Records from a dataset

——————

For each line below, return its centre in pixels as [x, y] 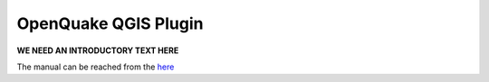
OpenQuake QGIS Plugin [110, 23]
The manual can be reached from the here [96, 67]
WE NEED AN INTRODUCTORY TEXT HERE [98, 50]
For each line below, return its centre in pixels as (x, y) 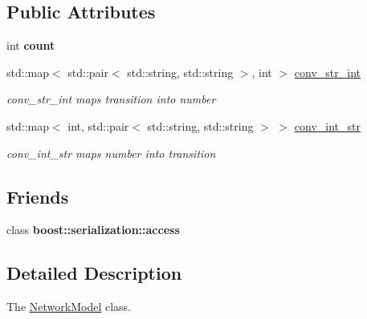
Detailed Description (94, 273)
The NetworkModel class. (69, 307)
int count (31, 45)
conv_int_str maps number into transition (111, 153)
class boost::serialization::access (93, 230)
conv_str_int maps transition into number (111, 99)
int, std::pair (98, 125)
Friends (38, 196)
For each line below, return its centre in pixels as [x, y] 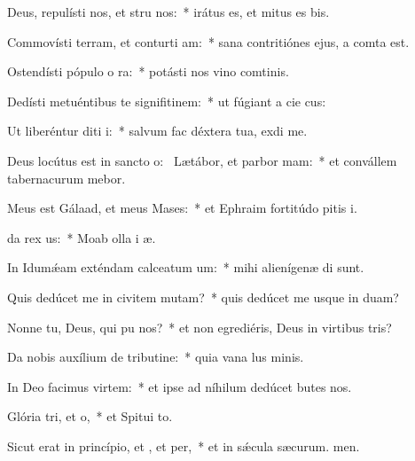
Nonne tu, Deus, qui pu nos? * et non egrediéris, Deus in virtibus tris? [200, 327]
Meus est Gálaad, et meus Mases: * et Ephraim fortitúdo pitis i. [182, 208]
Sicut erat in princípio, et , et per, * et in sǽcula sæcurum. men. [184, 445]
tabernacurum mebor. [67, 178]
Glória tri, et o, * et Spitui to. [90, 416]
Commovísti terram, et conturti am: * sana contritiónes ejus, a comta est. [208, 41]
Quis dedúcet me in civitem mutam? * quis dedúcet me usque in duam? [203, 297]
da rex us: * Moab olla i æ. [82, 237]
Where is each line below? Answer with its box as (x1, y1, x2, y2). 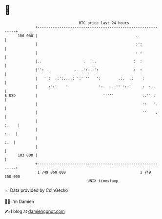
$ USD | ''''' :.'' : (4, 93, 156, 98)
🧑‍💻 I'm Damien (4, 199, 35, 204)
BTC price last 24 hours (79, 20, 130, 25)
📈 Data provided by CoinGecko (4, 187, 68, 193)
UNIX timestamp (87, 178, 119, 183)
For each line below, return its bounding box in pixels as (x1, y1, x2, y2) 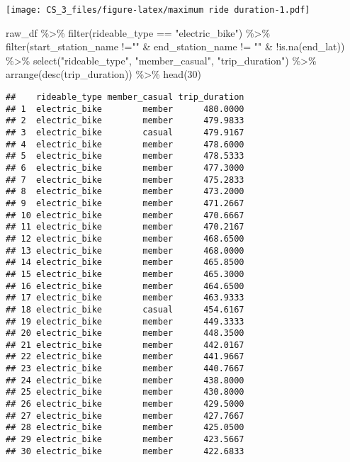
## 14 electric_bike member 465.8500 (6, 257, 244, 268)
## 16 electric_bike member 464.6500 (6, 281, 244, 291)
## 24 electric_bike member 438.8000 (6, 375, 244, 385)
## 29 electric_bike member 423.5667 (6, 434, 244, 445)
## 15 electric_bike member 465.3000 (6, 269, 244, 279)
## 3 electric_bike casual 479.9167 (6, 128, 244, 137)
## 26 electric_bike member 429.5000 (6, 399, 244, 410)
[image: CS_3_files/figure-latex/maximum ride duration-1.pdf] (6, 5, 310, 15)
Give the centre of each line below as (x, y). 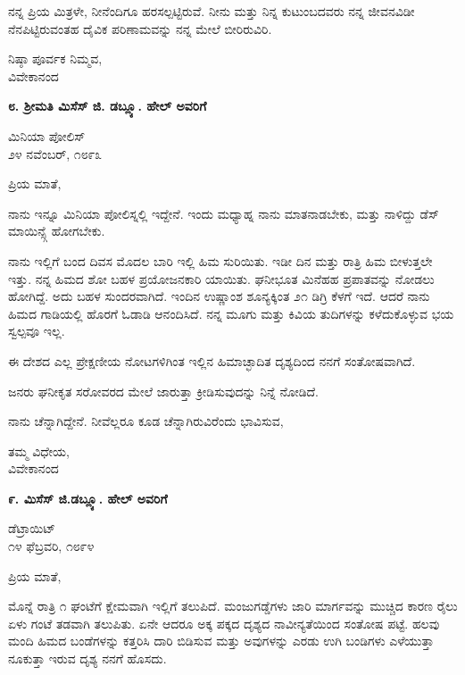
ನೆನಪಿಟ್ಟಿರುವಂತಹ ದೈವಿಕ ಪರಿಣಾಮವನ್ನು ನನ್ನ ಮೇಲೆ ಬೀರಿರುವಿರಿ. (140, 28)
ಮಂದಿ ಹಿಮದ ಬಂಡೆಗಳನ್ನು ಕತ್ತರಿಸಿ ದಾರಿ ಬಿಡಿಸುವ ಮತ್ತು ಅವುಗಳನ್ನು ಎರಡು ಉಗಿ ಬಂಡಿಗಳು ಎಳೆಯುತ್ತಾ (221, 641)
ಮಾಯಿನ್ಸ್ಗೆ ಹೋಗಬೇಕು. (57, 231)
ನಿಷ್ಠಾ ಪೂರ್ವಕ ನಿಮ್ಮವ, (55, 58)
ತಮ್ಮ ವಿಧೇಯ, (39, 450)
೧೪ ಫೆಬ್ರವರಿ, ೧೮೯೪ (51, 546)
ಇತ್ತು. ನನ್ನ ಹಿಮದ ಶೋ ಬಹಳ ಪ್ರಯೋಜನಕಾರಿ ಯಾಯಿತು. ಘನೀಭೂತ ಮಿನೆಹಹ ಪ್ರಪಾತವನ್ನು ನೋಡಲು (221, 278)
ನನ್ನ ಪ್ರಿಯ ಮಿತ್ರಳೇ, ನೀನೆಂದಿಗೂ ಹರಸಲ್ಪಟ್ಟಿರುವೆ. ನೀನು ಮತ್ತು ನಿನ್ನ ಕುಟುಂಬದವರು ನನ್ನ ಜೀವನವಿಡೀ (212, 11)
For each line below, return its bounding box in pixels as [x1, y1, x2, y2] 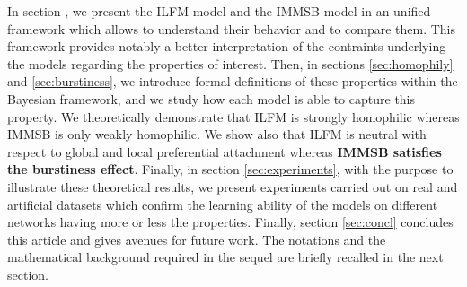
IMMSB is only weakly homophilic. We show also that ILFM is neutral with [7, 125, 427, 143]
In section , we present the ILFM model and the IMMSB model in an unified [7, 2, 431, 20]
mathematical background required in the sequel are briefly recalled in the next [7, 248, 444, 266]
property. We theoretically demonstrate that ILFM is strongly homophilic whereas [7, 107, 460, 126]
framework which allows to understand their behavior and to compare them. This [7, 19, 456, 38]
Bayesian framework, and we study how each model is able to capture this [7, 89, 416, 108]
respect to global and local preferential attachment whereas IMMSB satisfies [7, 142, 442, 161]
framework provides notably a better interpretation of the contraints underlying [7, 37, 446, 56]
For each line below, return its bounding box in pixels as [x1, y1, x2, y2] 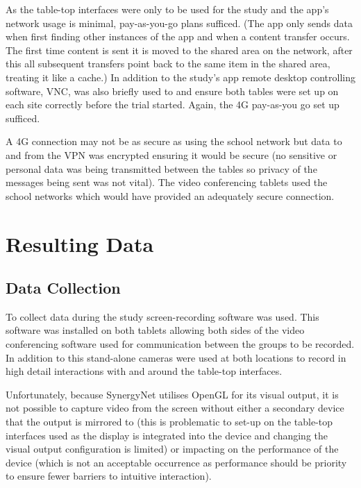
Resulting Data [6, 229, 154, 258]
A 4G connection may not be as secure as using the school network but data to [6, 134, 342, 149]
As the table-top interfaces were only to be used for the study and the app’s [6, 2, 329, 16]
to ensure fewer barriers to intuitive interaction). [6, 469, 212, 483]
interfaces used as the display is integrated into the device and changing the [6, 428, 328, 442]
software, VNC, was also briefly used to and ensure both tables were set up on [6, 83, 339, 98]
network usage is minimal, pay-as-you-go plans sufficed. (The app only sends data [6, 15, 353, 30]
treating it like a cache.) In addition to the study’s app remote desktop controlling [6, 69, 355, 84]
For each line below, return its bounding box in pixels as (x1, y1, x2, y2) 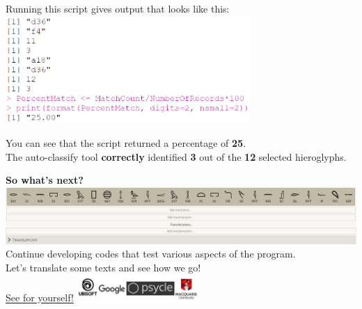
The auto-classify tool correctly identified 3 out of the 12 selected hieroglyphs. (6, 149, 347, 164)
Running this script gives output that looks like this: (6, 1, 230, 15)
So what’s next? (6, 173, 84, 187)
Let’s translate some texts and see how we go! (6, 260, 201, 274)
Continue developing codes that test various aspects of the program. (6, 246, 296, 261)
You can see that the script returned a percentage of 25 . (6, 136, 246, 150)
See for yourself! (6, 290, 74, 305)
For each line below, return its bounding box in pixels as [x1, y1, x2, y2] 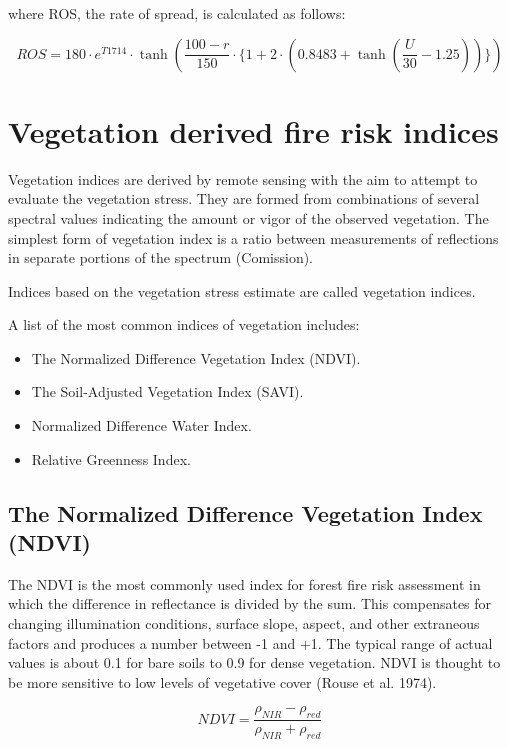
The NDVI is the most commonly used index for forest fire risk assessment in [8, 573, 481, 594]
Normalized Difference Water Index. [31, 415, 252, 436]
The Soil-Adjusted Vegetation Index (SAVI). [31, 381, 304, 402]
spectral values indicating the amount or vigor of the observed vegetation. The [8, 207, 489, 228]
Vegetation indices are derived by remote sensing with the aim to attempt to [8, 168, 478, 189]
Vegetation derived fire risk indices [8, 110, 499, 151]
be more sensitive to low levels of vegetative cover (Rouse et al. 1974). [8, 671, 437, 692]
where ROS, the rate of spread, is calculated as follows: [8, 3, 346, 23]
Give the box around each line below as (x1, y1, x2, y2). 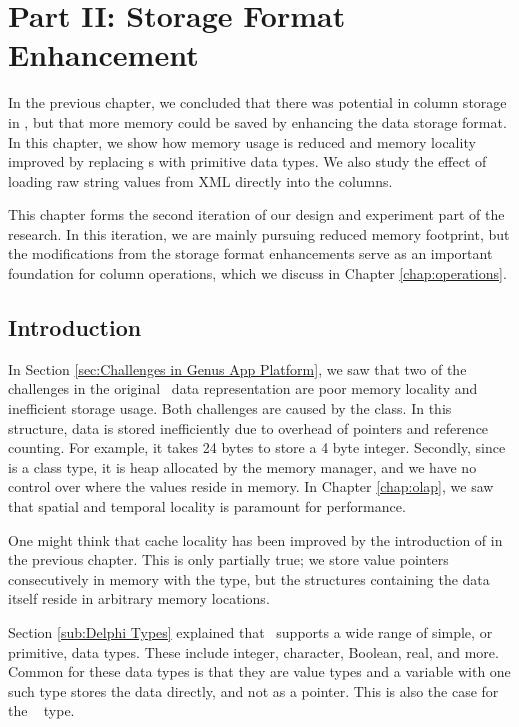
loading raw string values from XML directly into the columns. (8, 170, 393, 191)
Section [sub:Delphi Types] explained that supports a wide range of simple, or (8, 621, 493, 642)
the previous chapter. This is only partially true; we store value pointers (8, 549, 449, 570)
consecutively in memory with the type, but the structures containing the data (8, 568, 490, 589)
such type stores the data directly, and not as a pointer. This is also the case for (8, 680, 499, 701)
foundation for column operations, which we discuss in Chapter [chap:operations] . (8, 263, 507, 284)
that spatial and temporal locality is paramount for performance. (8, 496, 406, 517)
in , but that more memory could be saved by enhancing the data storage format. (8, 111, 507, 132)
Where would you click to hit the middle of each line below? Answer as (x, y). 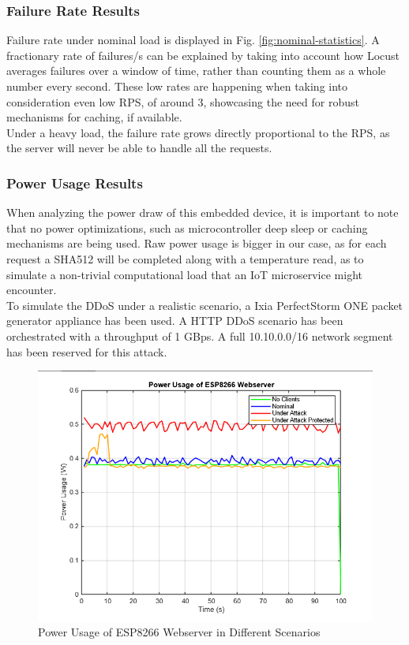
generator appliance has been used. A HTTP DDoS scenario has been (175, 321)
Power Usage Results (75, 183)
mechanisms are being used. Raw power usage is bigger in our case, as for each (197, 243)
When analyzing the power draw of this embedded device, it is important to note (203, 213)
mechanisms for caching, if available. (94, 117)
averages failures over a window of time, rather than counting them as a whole (196, 71)
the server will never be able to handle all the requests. (139, 148)
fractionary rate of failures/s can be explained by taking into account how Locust (203, 55)
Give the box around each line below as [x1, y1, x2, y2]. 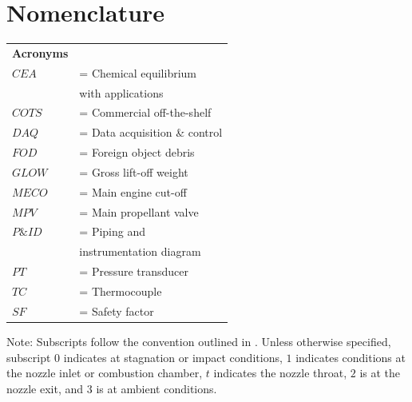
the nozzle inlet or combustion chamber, [6, 364, 203, 381]
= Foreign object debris [79, 144, 195, 161]
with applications [79, 84, 164, 101]
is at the [359, 364, 401, 381]
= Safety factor [79, 302, 154, 319]
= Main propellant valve [79, 203, 199, 220]
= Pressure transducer [79, 263, 189, 280]
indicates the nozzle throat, [213, 364, 347, 381]
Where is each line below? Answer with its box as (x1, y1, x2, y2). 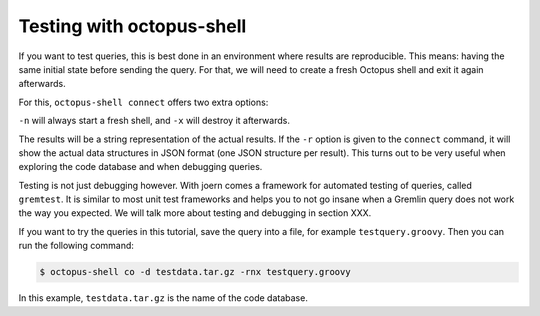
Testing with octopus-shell (18, 15, 247, 37)
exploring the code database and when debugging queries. (18, 161, 263, 173)
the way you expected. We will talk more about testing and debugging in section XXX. (18, 207, 372, 219)
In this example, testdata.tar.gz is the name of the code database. (18, 292, 309, 304)
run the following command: (18, 240, 135, 252)
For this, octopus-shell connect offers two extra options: (18, 96, 269, 108)
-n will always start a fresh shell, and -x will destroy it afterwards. (18, 115, 290, 127)
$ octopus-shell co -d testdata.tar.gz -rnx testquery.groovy (39, 266, 351, 278)
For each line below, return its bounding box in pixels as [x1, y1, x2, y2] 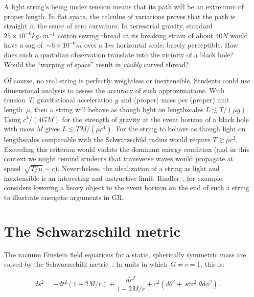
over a [84, 40, 103, 50]
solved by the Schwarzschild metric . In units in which [4, 259, 167, 269]
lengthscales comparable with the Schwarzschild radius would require [4, 134, 211, 145]
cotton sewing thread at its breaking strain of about [57, 30, 213, 40]
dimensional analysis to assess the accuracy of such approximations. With [4, 85, 225, 95]
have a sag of [4, 40, 43, 50]
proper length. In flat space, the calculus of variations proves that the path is [4, 11, 235, 21]
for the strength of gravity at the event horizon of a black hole [62, 114, 249, 124]
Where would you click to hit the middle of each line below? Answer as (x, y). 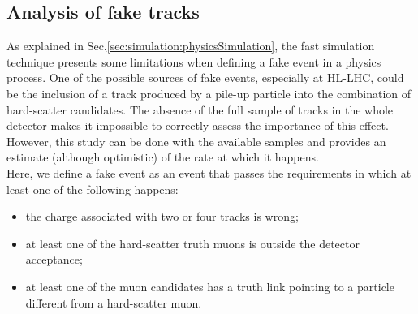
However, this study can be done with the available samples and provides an (196, 141)
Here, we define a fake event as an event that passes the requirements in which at (209, 172)
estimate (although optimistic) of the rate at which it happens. (163, 157)
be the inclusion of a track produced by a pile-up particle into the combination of (209, 93)
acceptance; (54, 259)
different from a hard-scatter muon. (114, 302)
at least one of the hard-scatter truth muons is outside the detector (192, 243)
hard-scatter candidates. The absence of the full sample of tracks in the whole (200, 109)
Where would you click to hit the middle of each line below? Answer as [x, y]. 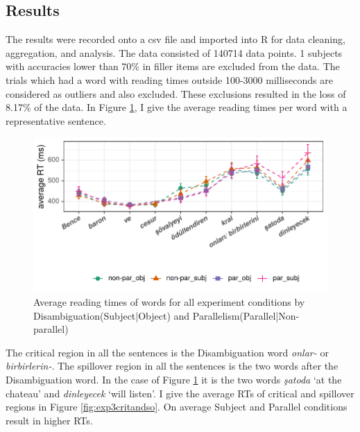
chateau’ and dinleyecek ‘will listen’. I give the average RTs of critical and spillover [180, 393]
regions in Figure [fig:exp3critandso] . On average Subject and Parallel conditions [177, 407]
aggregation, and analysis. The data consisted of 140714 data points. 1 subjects [174, 52]
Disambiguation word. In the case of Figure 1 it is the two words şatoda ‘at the [174, 380]
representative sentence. [56, 120]
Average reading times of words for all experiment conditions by [169, 302]
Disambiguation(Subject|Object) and [112, 315]
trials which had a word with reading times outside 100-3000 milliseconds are [169, 79]
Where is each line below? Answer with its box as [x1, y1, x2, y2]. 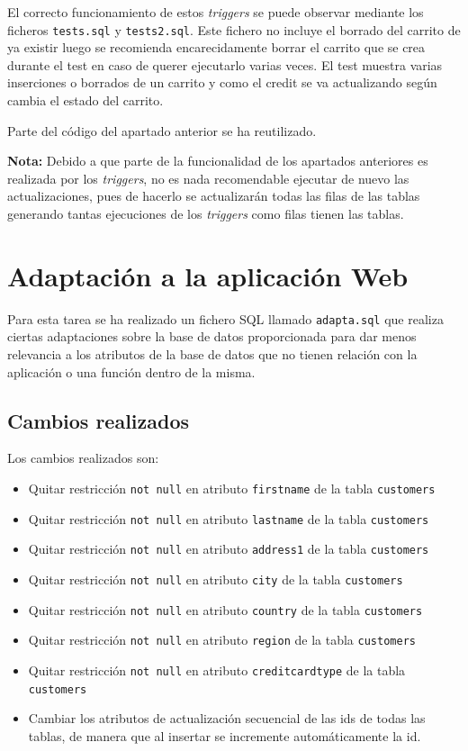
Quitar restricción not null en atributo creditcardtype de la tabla [28, 660, 406, 679]
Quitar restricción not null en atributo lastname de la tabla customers [28, 509, 429, 528]
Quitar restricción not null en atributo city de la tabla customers [28, 569, 403, 588]
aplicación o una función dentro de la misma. [7, 362, 256, 381]
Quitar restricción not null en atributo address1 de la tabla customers [28, 539, 429, 558]
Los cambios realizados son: [7, 448, 159, 467]
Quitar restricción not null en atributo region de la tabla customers [28, 630, 416, 649]
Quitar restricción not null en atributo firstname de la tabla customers [28, 478, 436, 497]
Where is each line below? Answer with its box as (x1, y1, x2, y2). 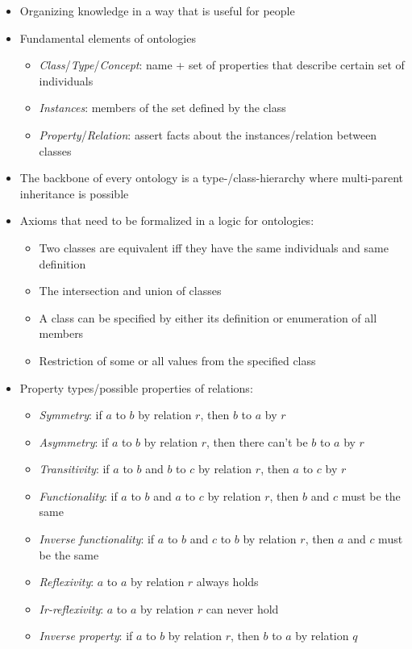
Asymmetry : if (39, 433, 109, 450)
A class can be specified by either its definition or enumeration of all (39, 309, 377, 326)
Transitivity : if (39, 460, 110, 477)
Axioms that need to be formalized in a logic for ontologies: (19, 212, 314, 229)
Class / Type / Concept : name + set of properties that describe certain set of (39, 56, 405, 73)
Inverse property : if (39, 627, 133, 644)
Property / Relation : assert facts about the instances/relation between (39, 126, 377, 143)
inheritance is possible (19, 185, 129, 202)
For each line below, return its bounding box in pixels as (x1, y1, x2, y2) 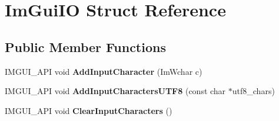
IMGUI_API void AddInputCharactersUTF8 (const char (5, 85, 226, 97)
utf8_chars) (232, 85, 275, 97)
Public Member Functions (5, 37, 166, 56)
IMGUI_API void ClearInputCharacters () (5, 104, 172, 116)
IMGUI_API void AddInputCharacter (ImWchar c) (5, 65, 202, 77)
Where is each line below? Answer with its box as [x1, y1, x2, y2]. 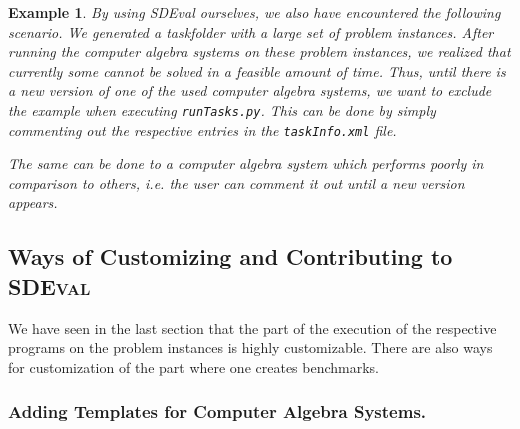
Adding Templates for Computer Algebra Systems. [8, 399, 427, 424]
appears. [8, 192, 58, 213]
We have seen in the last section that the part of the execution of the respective [8, 317, 497, 338]
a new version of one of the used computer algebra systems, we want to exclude [8, 80, 492, 101]
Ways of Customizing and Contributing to [8, 241, 453, 272]
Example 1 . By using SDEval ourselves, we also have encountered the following [8, 2, 501, 22]
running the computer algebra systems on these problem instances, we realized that [8, 41, 511, 62]
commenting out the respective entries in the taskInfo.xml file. [8, 119, 397, 140]
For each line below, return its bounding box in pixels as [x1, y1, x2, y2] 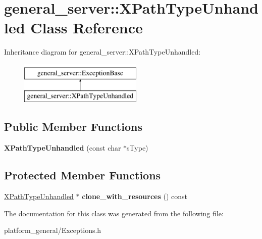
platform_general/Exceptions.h [4, 225, 101, 235]
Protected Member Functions [4, 167, 161, 183]
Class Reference [30, 17, 143, 38]
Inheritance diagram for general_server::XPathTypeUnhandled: [4, 46, 201, 57]
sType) [127, 142, 148, 153]
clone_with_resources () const [82, 191, 187, 202]
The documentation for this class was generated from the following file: [4, 208, 224, 218]
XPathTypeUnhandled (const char [4, 142, 121, 153]
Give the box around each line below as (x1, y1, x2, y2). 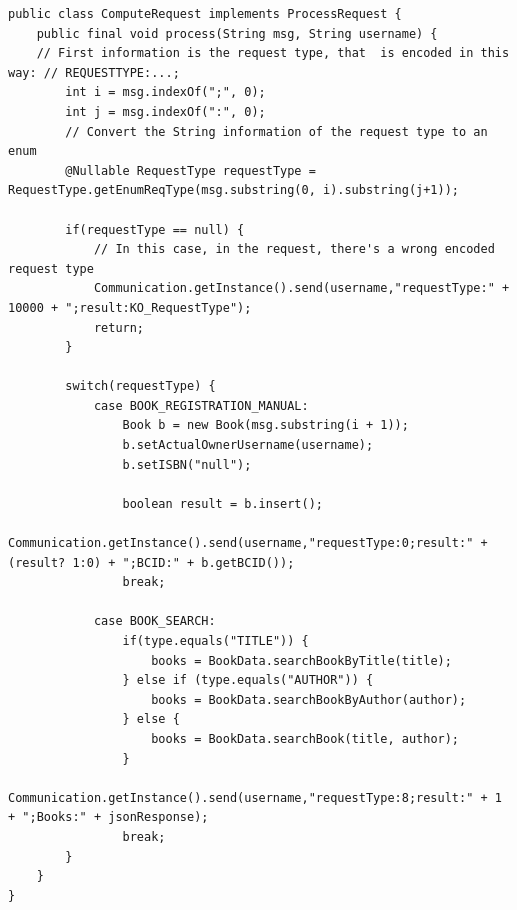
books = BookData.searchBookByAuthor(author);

——————

> Problem details:
Give the number of lines in the data that contain the string "following" and nothing more.

> Response below:
3